Interestingly, the label in the case was on a shampoo product. 

“That was exciting to us because our article is talking about food, but the same principle happens in all these other consumer products,” Endres said. 

The Loyola paper provides a number of guiding principles in addition to the consumer survey recommendation. When applying the reasonable consumer lens to food label claims, the authors note, judges should consider factors such as consumers’ financial and food literacy, their personal beliefs, and the gap between manufacturers’ seemingly unlimited research resources and consumers’ limited attentional resources in real-world shopping environments.

“Absent these central elements driving consumer behavior and food purchases, reasonable consumer analyses are nothing more than a culmination of guessing,” said Guarino, a postdoctoral research associate in ACE.

According to Endres, the flurry of food label litigation has plateaued since 2020, but he still sees lawsuits popping up a few times a week. “I think for years, the food industry was not subject to a lot of attention about the label claims that were being made,” he said. “But consumers are paying more attention to labels now. And the companies know this.”

Against this backdrop, Endres says it’s more important than ever for courts to send a consistent message.

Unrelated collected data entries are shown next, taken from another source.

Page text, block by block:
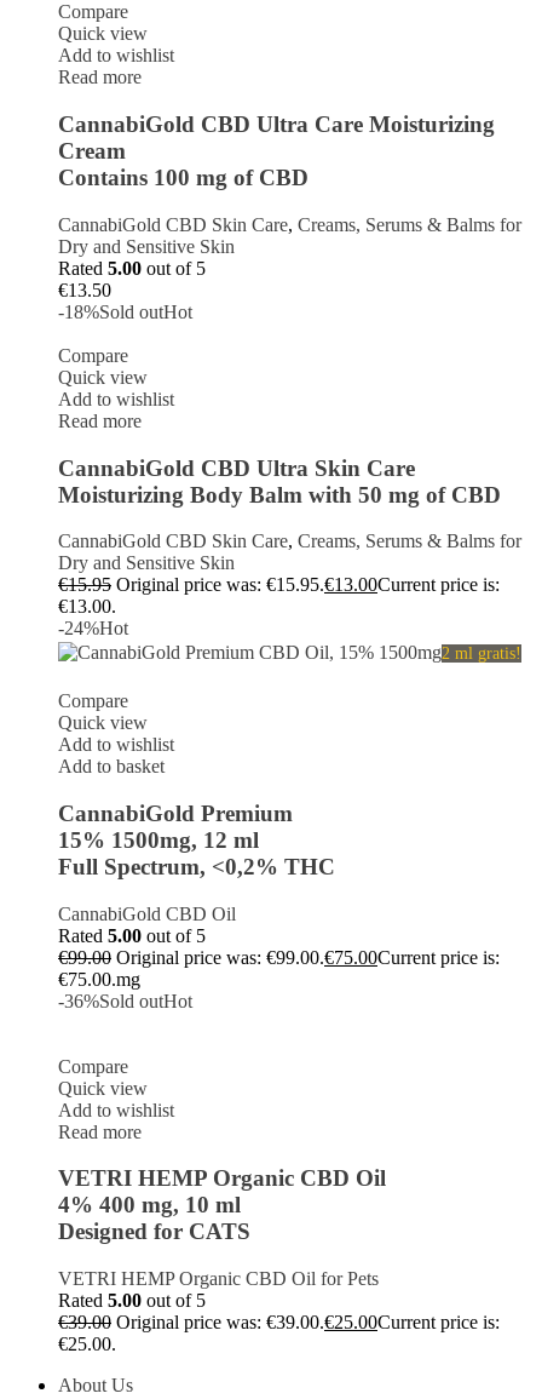
Compare
Quick view
Add to wishlist
Read more
CannabiGold CBD Ultra Care Moisturizing
Cream
Contains 100 mg of CBD
CannabiGold CBD Skin Care, Creams, Serums & Balms for
Dry and Sensitive Skin
Rated 5.00 out of 5
€13.50
-18%Sold outHot
Compare
Quick view
Add to wishlist
Read more
CannabiGold CBD Ultra Skin Care
Moisturizing Body Balm with 50 mg of CBD
CannabiGold CBD Skin Care, Creams, Serums & Balms for
Dry and Sensitive Skin
€15.95 Original price was: €15.95.€13.00Current price is:
€13.00.
-24%Hot
2 ml gratis!
Compare
Quick view
Add to wishlist
Add to basket
CannabiGold Premium
15% 1500mg, 12 ml
Full Spectrum, <0,2% THC
CannabiGold CBD Oil
Rated 5.00 out of 5
€99.00 Original price was: €99.00.€75.00Current price is:
€75.00.mg
-36%Sold outHot
Compare
Quick view
Add to wishlist
Read more
VETRI HEMP Organic CBD Oil
4% 400 mg, 10 ml
Designed for CATS
VETRI HEMP Organic CBD Oil for Pets
Rated 5.00 out of 5
€39.00 Original price was: €39.00.€25.00Current price is:
€25.00.
About Us
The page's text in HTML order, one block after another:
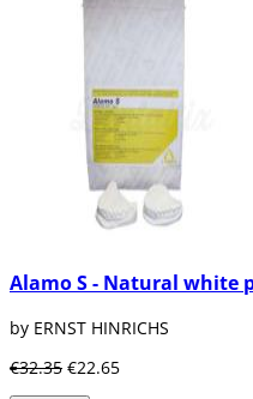
Alamo S - Natural white
by ERNST HINRICHS
€32.35 €22.65
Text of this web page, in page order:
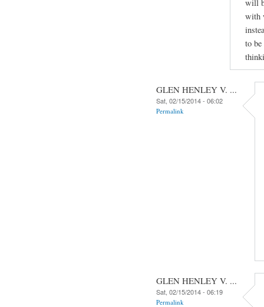
will
with
to
GLEN HENLEY V. ...
Sat, 02/15/2014 - 06:02
Permalink
GLEN HENLEY V. ...
Sat, 02/15/2014 - 06:19
Permalink
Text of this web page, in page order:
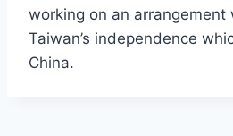
working on an arrangement
Taiwan’s independence
China.
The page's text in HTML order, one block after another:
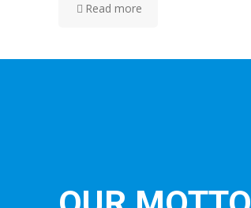
Read more
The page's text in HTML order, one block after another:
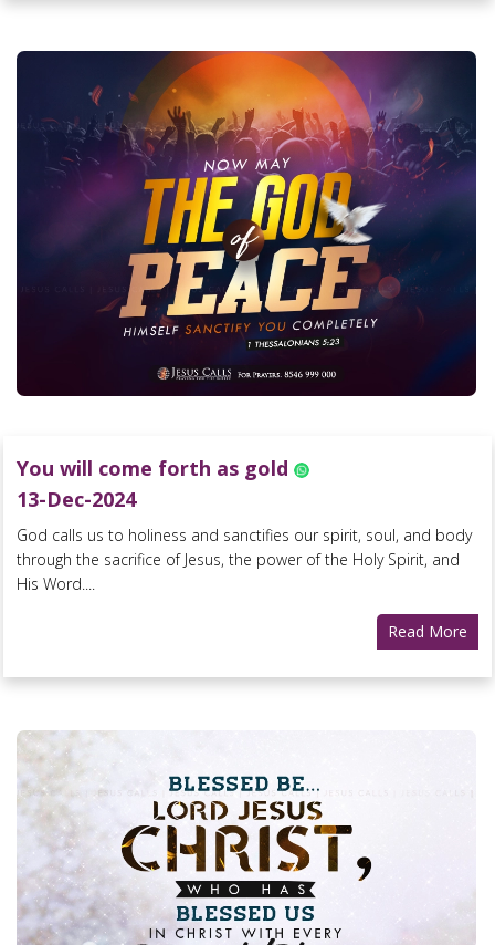
You will come forth as gold
13-Dec-2024
God calls us to holiness and sanctifies our spirit, soul, and body
through the sacrifice of Jesus, the power of the Holy Spirit, and
His Word....
Read More
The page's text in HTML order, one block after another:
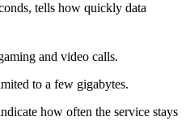
tells how quickly data
and video calls.
to a few gigabytes.
how often the service stays
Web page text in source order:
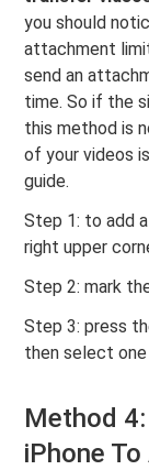
you should
attachment
send an
time. So if the
this method is
of your videos
guide.
Step 1: to add
right upper
Step 2: mark
Step 3: press
then select
Method
iPhone
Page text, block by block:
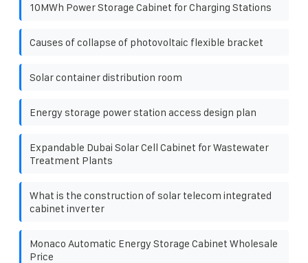
10MWh Power Storage Cabinet for Charging Stations
Causes of collapse of photovoltaic flexible bracket
Solar container distribution room
Energy storage power station access design plan
Expandable Dubai Solar Cell Cabinet for Wastewater
Treatment Plants
What is the construction of solar telecom integrated
cabinet inverter
Monaco Automatic Energy Storage Cabinet Wholesale
Price
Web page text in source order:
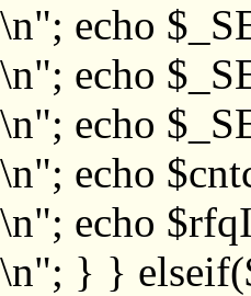
\n"; echo
\n"; echo
\n"; echo
\n"; echo
\n"; echo
\n"; } }
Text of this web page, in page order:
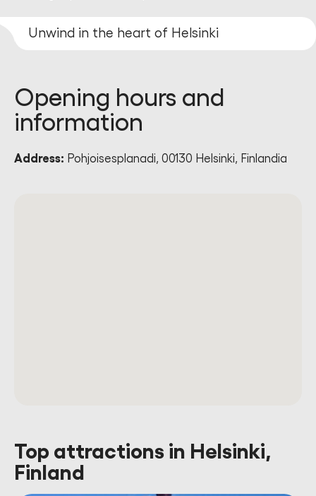
Unwind in the heart of Helsinki
Opening hours and
information
Address: Pohjoisesplanadi, 00130 Helsinki, Finlandia
Top attractions in Helsinki,
Finland
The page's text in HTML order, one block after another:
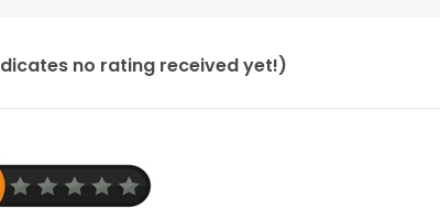
no rating received yet!)
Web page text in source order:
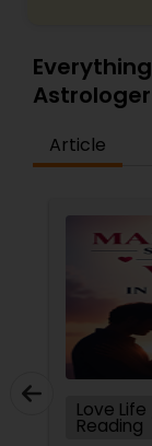
Article
Love
Reading
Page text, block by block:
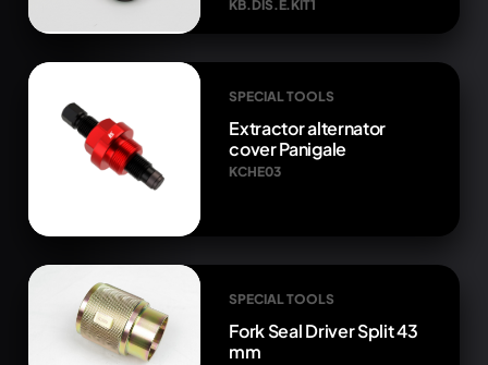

 “A U.S. Court of Appeals is just one step below the Supreme Court, so to be quoted in that opinion is significant,” Endres said. “It’s one step forward in trying to create some definitive rules around consumer labeling. There’s still a lot of subjectivity involved, but I think it provides some clarity that had been missing.”

The article, “What the judge ate for breakfast: Reasonable consumer challenges in misleading food labeling claims,” is published in the Loyola Consumer Law Review. The research was supported by the Bock Agricultural Law & Policy Program, part of ACE at Illinois.